Plenty of other states are barreling towards fiscal insolvency through the tried and true "tax and spend like there's no tomorrow" method (quite the opposite of suffering the consequences of some "trickle-down" tax experiment). Of course, to label California's fiscal mess, for example, as solely the product of liberal policy failures would also be disingenuous; the state's past Republican governors and awful initiative system have played a role. Yet the same people who try to pin Kansas' problems on conservative fiscal policy would have you believe that places like California, in worse shape than Kansas, are doing just fine—thriving even.
Liberals have, however, made one criticism that the failure of the Kansas experiment seemed to verify: tax cuts do not necessarily pay for themselves. Fiscal conservatives, libertarians, and anyone else who might be tempted by the ideas of people like Arthur Laffer, who advised Brownback on the tax plan, and tax reform advocate Grover Norquist (who originally supported the experiment) might want to look at these ideas a bit more skeptically. Laffer and Norquist may have the right idea when it comes to lowering rates to spur economic growth, but lower taxes by themselves are not a cure-all for a state's woes. Excessive regulation, budget insolvency, corruption, older demographics, and a whole host of other issues can slow down economic growth even in the presence of a low-tax environment. If government is already small and efficient, lower taxes (and by extension lower revenue) may stop it from getting much bigger, but anyone who thinks starving bloated government of revenue will decrease spending is kidding themselves.

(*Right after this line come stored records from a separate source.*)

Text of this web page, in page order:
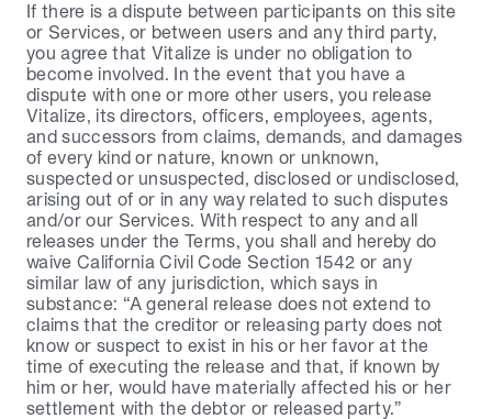
If there is a dispute between participants on this site
or Services, or between users and any third party,
you agree that Vitalize is under no obligation to
become involved. In the event that you have a
dispute with one or more other users, you release
Vitalize, its directors, officers, employees, agents,
and successors from claims, demands, and damages
of every kind or nature, known or unknown,
suspected or unsuspected, disclosed or undisclosed,
arising out of or in any way related to such disputes
and/or our Services. With respect to any and all
releases under the Terms, you shall and hereby do
waive California Civil Code Section 1542 or any
similar law of any jurisdiction, which says in
substance: “A general release does not extend to
claims that the creditor or releasing party does not
know or suspect to exist in his or her favor at the
time of executing the release and that, if known by
him or her, would have materially affected his or her
settlement with the debtor or released party.”
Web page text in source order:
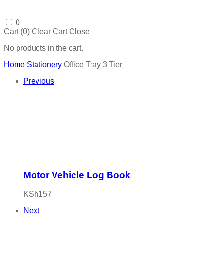
0
Cart (0) Clear Cart Close
No products in the cart.
Home Stationery Office Tray 3 Tier
Previous
Motor Vehicle Log Book
KSh157
Next
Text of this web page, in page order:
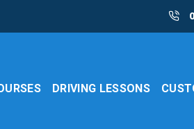
DRIVING LESSONS
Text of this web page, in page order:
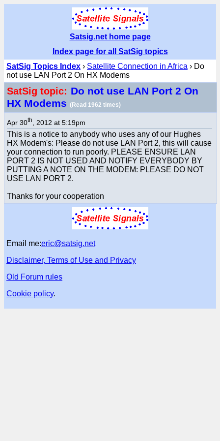
Satsig.net home page
Index page for all SatSig topics
SatSig Topics Index › Satellite Connection in Africa › Do
not use LAN Port 2 On HX Modems
SatSig topic: Do not use LAN Port 2 On
HX Modems (Read 1962 times)
Apr 30th , 2012 at 5:19pm
This is a notice to anybody who uses any of our Hughes
HX Modem's: Please do not use LAN Port 2, this will cause
your connection to run poorly. PLEASE ENSURE LAN
PORT 2 IS NOT USED AND NOTIFY EVERYBODY BY
PUTTING A NOTE ON THE MODEM: PLEASE DO NOT
USE LAN PORT 2.
Thanks for your cooperation
Email me:eric@satsig.net
Disclaimer, Terms of Use and Privacy
Old Forum rules
Cookie policy.
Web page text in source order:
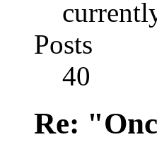
Posts
40
Re:
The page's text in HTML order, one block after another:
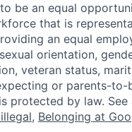
be an equal
that is
an equal
orientation,
veteran status,
or parents-
protected by law. See
, Belonging at
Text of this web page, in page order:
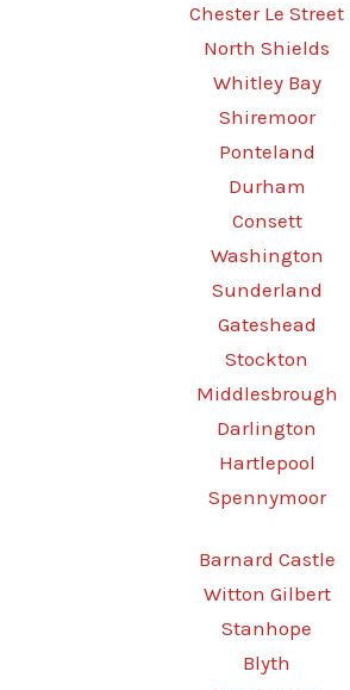
Chester Le Street
North Shields
Whitley Bay
Shiremoor
Ponteland
Durham
Consett
Washington
Sunderland
Gateshead
Stockton
Middlesbrough
Darlington
Hartlepool
Spennymoor
Barnard Castle
Witton Gilbert
Stanhope
Blyth
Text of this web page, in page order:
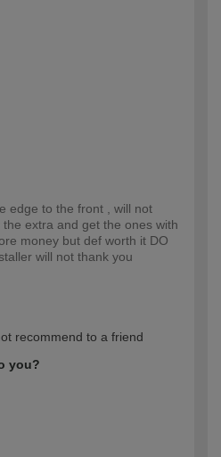
edge to the front , will not
extra and get the ones with
money but def worth it DO
will not thank you
Professional
recommend to a friend
you?
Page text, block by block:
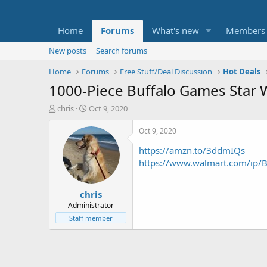
Home Forums What's new Members
New posts
Search forums
Home
Forums Free Stuff/Deal Discussion Hot Deals
1000-Piece Buffalo Games Star
T
t
e
chris
S
a
r
t
d
a
t
e
Oct 9, 2020
chris
Administrator
Staff member
Oct 9, 2020
https://amzn.to/3ddmIQs
https://www.walmart.com/ip/
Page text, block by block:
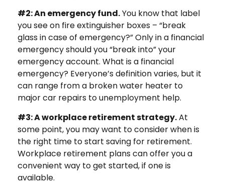
#2: An emergency fund.You know that label
you see on fire extinguisher boxes – “break
glass in case of emergency?” Only in a financial
emergency should you “break into” your
emergency account. What is a financial
emergency? Everyone’s definition varies, but it
can range from a broken water heater to
major car repairs to unemployment help.
#3: A workplace retirement strategy.At
some point, you may want to consider when is
the right time to start saving for retirement.
Workplace retirement plans can offer you a
convenient way to get started, if one is
available.
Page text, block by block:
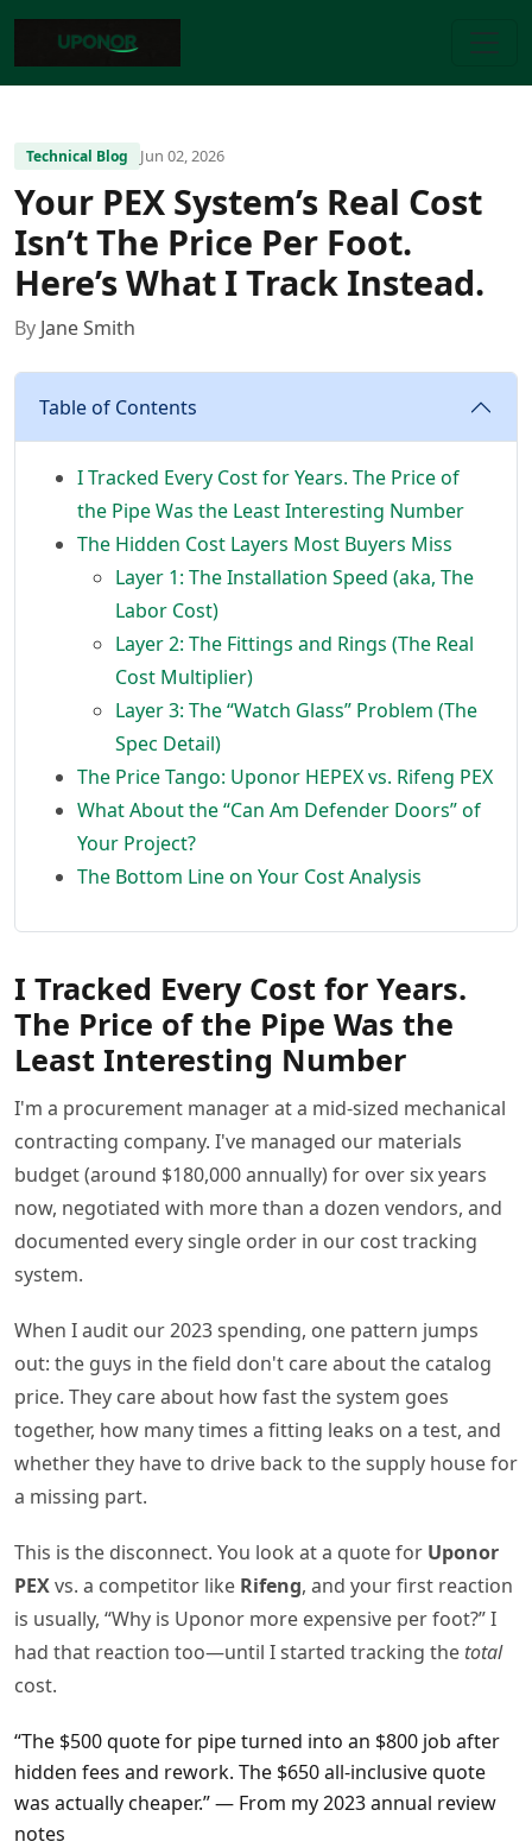
Technical Blog Jun 02, 2026
Your PEX System’s Real Cost
Isn’t The Price Per Foot.
Here’s What I Track Instead.
By Jane Smith
Table of Contents
I Tracked Every Cost for Years. The Price of
the Pipe Was the Least Interesting Number
The Hidden Cost Layers Most Buyers Miss
Layer 1: The Installation Speed (aka, The
Labor Cost)
Layer 2: The Fittings and Rings (The Real
Cost Multiplier)
Layer 3: The “Watch Glass” Problem (The
Spec Detail)
The Price Tango: Uponor HEPEX vs. Rifeng PEX
What About the “Can Am Defender Doors” of
Your Project?
The Bottom Line on Your Cost Analysis
I Tracked Every Cost for Years.
The Price of the Pipe Was the
Least Interesting Number
I'm a procurement manager at a mid-sized mechanical
contracting company. I've managed our materials
budget (around $180,000 annually) for over six years
now, negotiated with more than a dozen vendors, and
documented every single order in our cost tracking
system.
When I audit our 2023 spending, one pattern jumps
out: the guys in the field don't care about the catalog
price. They care about how fast the system goes
together, how many times a fitting leaks on a test, and
whether they have to drive back to the supply house for
a missing part.
This is the disconnect. You look at a quote for Uponor
PEXvs. a competitor like Rifeng, and your first reaction
is usually, “Why is Uponor more expensive per foot?” I
had that reaction too—until I started tracking the total
cost.
“The $500 quote for pipe turned into an $800 job after
hidden fees and rework. The $650 all-inclusive quote
was actually cheaper.” — From my 2023 annual review
notes
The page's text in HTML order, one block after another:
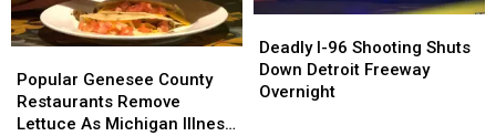
Genesee
County
Restaurants
Popular Genesee County
Restaurants Remove
Lettuce As Michigan Illness
Genesee
County
Restaurants
I-
96
Shooting
Deadly I-96 Shooting Shuts
Down Detroit Freeway
Overnight
I-
96
Shooting
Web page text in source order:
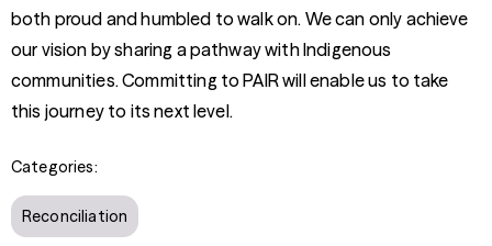
both proud and humbled to walk on. We can only achieve
our vision by sharing a pathway with Indigenous
communities. Committing to PAIR will enable us to take
this journey to its next level.
Categories:
Reconciliation
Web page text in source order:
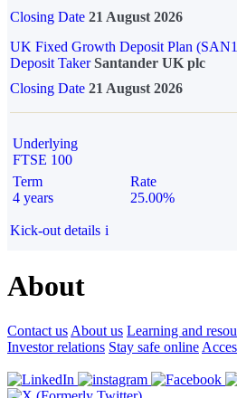
Closing Date 21 August 2026
UK Fixed Growth Deposit Plan
Deposit TakerSantander UK plc
Closing Date 21 August 2026
Underlying
FTSE 100
Term
4 years
Rate
25.00%
Kick-out details i
About
Contact us About us Learning and
Investor relations Stay safe online
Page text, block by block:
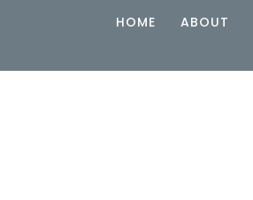
HOME ABOUT
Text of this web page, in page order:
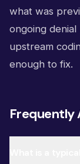
what was
ongoing
upstream
enough to fix.
Frequently
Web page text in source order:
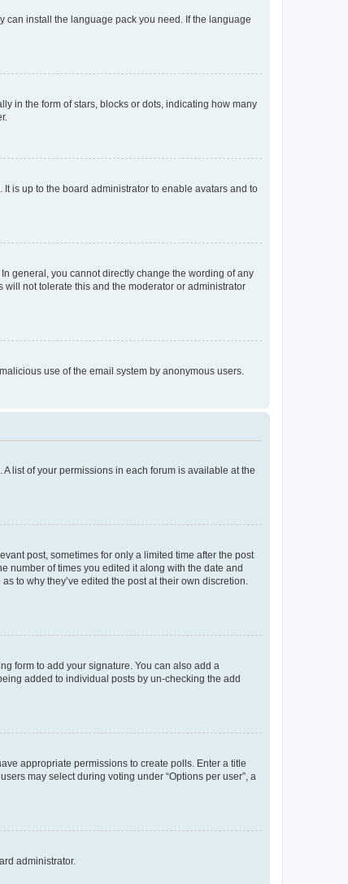
can install the language pack you need. If the language
in the form of stars, blocks or dots, indicating how many
is up to the board administrator to enable avatars and to
general, you cannot directly change the wording of any
not tolerate this and the moderator or administrator
use of the email system by anonymous users.
list of your permissions in each forum is available at the
post, sometimes for only a limited time after the post
number of times you edited it along with the date and
to why they’ve edited the post at their own discretion.
form to add your signature. You can also add a
added to individual posts by un-checking the add
appropriate permissions to create polls. Enter a title
may select during voting under “Options per user”, a
administrator.
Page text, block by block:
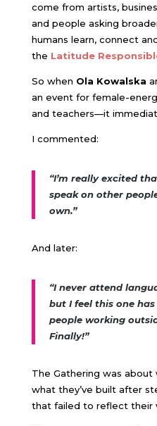
come from artists,
and people asking
humans learn, connect
the Latitude
So when Ola Kowalska
an event for female-
and teachers—it
I commented:
“I’m really excited
speak on other
own.”
And later:
“I never attend
but I feel this one
people working
Finally!”
The Gathering was about
what they’ve built after
that failed to reflect their
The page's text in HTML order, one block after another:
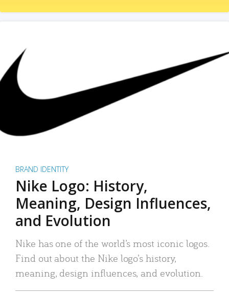
BRAND IDENTITY
Nike Logo: History,
Meaning, Design Influences,
and Evolution
Nike has one of the world’s most iconic logos.
Find out about the Nike logo’s history,
meaning, design influences, and evolution.
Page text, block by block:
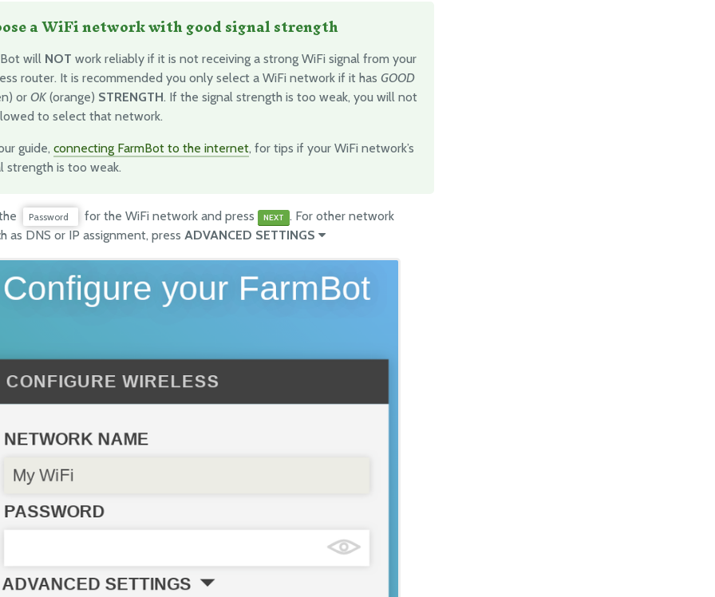
a WiFi network with good signal strength
will NOT work reliably if it is not receiving a strong WiFi signal from your
router. It is recommended you only select a WiFi network if it has GOOD
or OK(orange) STRENGTH. If the signal strength is too weak, you will not
to select that network.
guide, connecting FarmBot to the internet, for tips if your WiFi network’s
strength is too weak.
Password for the WiFi network and press NEXT
. For other network
as DNS or IP assignment, press ADVANCED SETTINGS

Politicians, both at the state and federal level, have long found ways to kick the can down the road with creative accounting that temporarily patches over problems, while ratcheting up long-term debt obligations. Kansas is no exception.
With states from coast-to-coast, both red and blue, marching towards fiscal insolvency, it seems rather pointless to observe Kansas' failures and proclaim "Look! Republicans can be fiscally irresponsible too!" Indeed they can.
Rather than assigning blame, then, let's focus on fixing the problem. Paying lip service to fiscal responsibility is not enough. Cutting taxes is easy. Cutting spending is a necessary, and far more difficult, prospect.
If Kansas is a harbinger for things to come under Republican budget-makers, perhaps no one should hold their breath.